According to the Centers for Disease Control and Prevention, obesity among adults has risen significantly in the U.S. over the last 20 years. In fact, statistics show that 30 percent of adults 20 years of age and older are obese (body mass index [BMI] of 30 or higher). That translates to more than 60 million people. Although reducing the prevalence of obesity among adults is a national health objective, the health of the nation seems to be getting worse instead of better.
There are myriad complications associated with obesity, including endocrine abnormalities, hypertension, respiratory and pulmonary ailments, gallbladder disease, degenerative arthritis, cardiovascular disease, and certain types of cancer.

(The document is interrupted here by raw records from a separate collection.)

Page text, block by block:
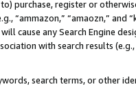
purchase, register or
“ammazon,” “amaozn,” and
cause any Search Engine
with search results
search terms, or other

Individuals suffering from obesity may also have psychological issues stemming from a low body image and repeated diet failures. For many obese individuals, diet failure is extremely common and the odds of significant weight loss are low.
Those who have tried and failed to lose weight using diet modification and exercise may find success using surgical methods such as Bariatric weight loss surgery. The word “Bariatric” comes from the Greek words “baros,” meaning weight, and “iatrike,” meaning treatment. There are two basic types of bariatric weight loss surgeries for obesity: restriction procedures and malabsorption procedures.
Restriction procedures reduce the size of the stomach through the use of a gastric band, staples, or both, and do not interfere with the normal digestion process. Malabsorption procedures, on the other hand, reduce the size of the stomach and bypass duodenum, the first segment of the small intestine, and sometimes the whole of the jejunum (the mid-section of the intestines).